[Saved data entries]
*** Begin section ***

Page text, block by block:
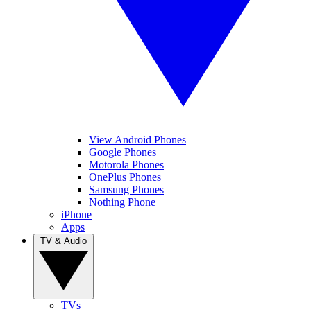
View Android Phones
Google Phones
Motorola Phones
OnePlus Phones
Samsung Phones
Nothing Phone
iPhone
Apps
TVs
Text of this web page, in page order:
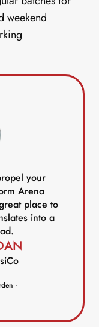
weekend
your
Arena
place to
into a
-
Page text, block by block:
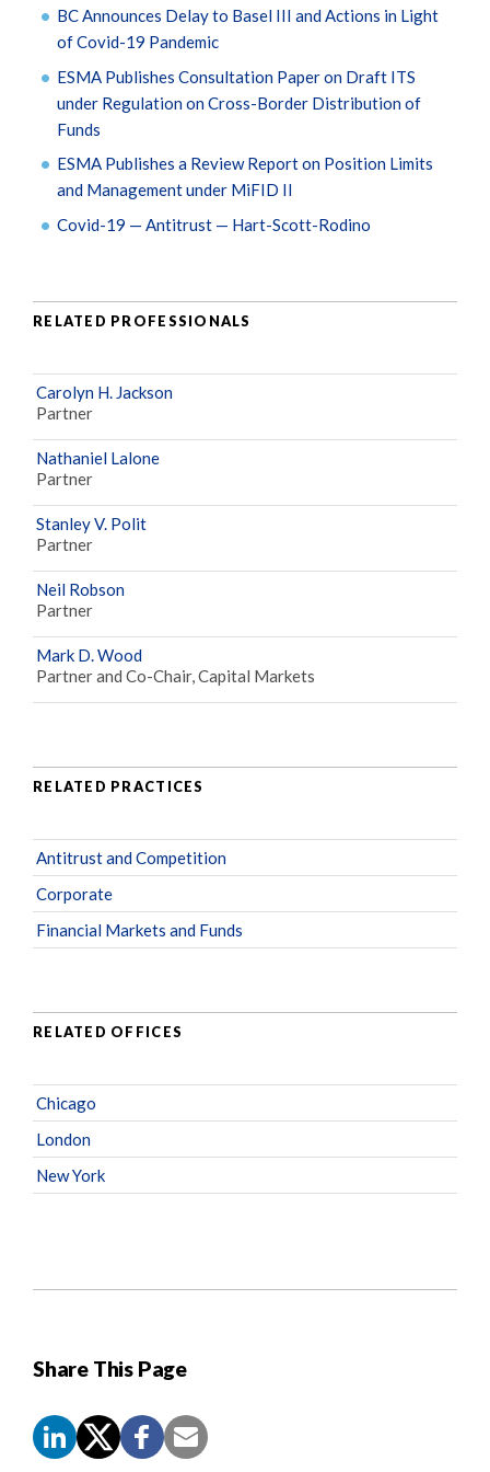
BC Announces Delay to Basel III and Actions in Light
of Covid-19 Pandemic
ESMA Publishes Consultation Paper on Draft ITS
under Regulation on Cross-Border Distribution of
Funds
ESMA Publishes a Review Report on Position Limits
and Management under MiFID II
Covid-19 — Antitrust — Hart-Scott-Rodino
Share This Page
RELATED PROFESSIONALS
Carolyn H. Jackson
Partner
Nathaniel Lalone
Partner
Stanley V. Polit
Partner
Neil Robson
Partner
Mark D. Wood
Partner and Co-Chair, Capital Markets
RELATED PRACTICES
Antitrust and Competition
Corporate
Financial Markets and Funds
RELATED OFFICES
Chicago
London
New York
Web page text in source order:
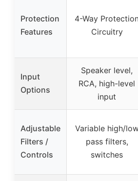
Protection
Features
4-Way
Circuitry
Input
Options
Speaker level,
RCA, high-level
input
Adjustable
Filters /
Controls
Variable high/
pass filters,
switches
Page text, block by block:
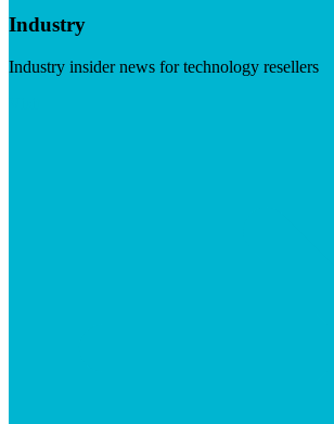
Industry
Industry insider news for technology resellers
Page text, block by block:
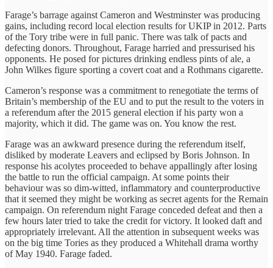
Farage’s barrage against Cameron and Westminster was producing
gains, including record local election results for UKIP in 2012. Parts
of the Tory tribe were in full panic. There was talk of pacts and
defecting donors. Throughout, Farage harried and pressurised his
opponents. He posed for pictures drinking endless pints of ale, a
John Wilkes figure sporting a covert coat and a Rothmans cigarette.
Cameron’s response was a commitment to renegotiate the terms of
Britain’s membership of the EU and to put the result to the voters in
a referendum after the 2015 general election if his party won a
majority, which it did. The game was on. You know the rest.
Farage was an awkward presence during the referendum itself,
disliked by moderate Leavers and eclipsed by Boris Johnson. In
response his acolytes proceeded to behave appallingly after losing
the battle to run the official campaign. At some points their
behaviour was so dim-witted, inflammatory and counterproductive
that it seemed they might be working as secret agents for the Remain
campaign. On referendum night Farage conceded defeat and then a
few hours later tried to take the credit for victory. It looked daft and
appropriately irrelevant. All the attention in subsequent weeks was
on the big time Tories as they produced a Whitehall drama worthy
of May 1940. Farage faded.

*** End section ***

Reproduce all lines above exactly. Leave the images out.

** SOLUTION FOR THIS TASK **
Page text, block by block:
View Android Phones
Google Phones
Motorola Phones
OnePlus Phones
Samsung Phones
Nothing Phone
iPhone
Apps
TVs
Text of this web page, in page order:
weekend
your
Arena
place to
into a
-
Page text, block by block:
BC Announces Delay to Basel III and Actions in Light
of Covid-19 Pandemic
ESMA Publishes Consultation Paper on Draft ITS
under Regulation on Cross-Border Distribution of
Funds
ESMA Publishes a Review Report on Position Limits
and Management under MiFID II
Covid-19 — Antitrust — Hart-Scott-Rodino
Share This Page
RELATED PROFESSIONALS
Carolyn H. Jackson
Partner
Nathaniel Lalone
Partner
Stanley V. Polit
Partner
Neil Robson
Partner
Mark D. Wood
Partner and Co-Chair, Capital Markets
RELATED PRACTICES
Antitrust and Competition
Corporate
Financial Markets and Funds
RELATED OFFICES
Chicago
London
New York
Web page text in source order:
Protection
Features
4-Way
Circuitry
Input
Options
Speaker level,
RCA, high-level
input
Adjustable
Filters /
Controls
Variable high/
pass filters,
switches
Page text, block by block:
Industry
Industry insider news for technology resellers
Page text, block by block:
Farage’s barrage against Cameron and Westminster was producing
gains, including record local election results for UKIP in 2012. Parts
of the Tory tribe were in full panic. There was talk of pacts and
defecting donors. Throughout, Farage harried and pressurised his
opponents. He posed for pictures drinking endless pints of ale, a
John Wilkes figure sporting a covert coat and a Rothmans cigarette.
Cameron’s response was a commitment to renegotiate the terms of
Britain’s membership of the EU and to put the result to the voters in
a referendum after the 2015 general election if his party won a
majority, which it did. The game was on. You know the rest.
Farage was an awkward presence during the referendum itself,
disliked by moderate Leavers and eclipsed by Boris Johnson. In
response his acolytes proceeded to behave appallingly after losing
the battle to run the official campaign. At some points their
behaviour was so dim-witted, inflammatory and counterproductive
that it seemed they might be working as secret agents for the Remain
campaign. On referendum night Farage conceded defeat and then a
few hours later tried to take the credit for victory. It looked daft and
appropriately irrelevant. All the attention in subsequent weeks was
on the big time Tories as they produced a Whitehall drama worthy
of May 1940. Farage faded.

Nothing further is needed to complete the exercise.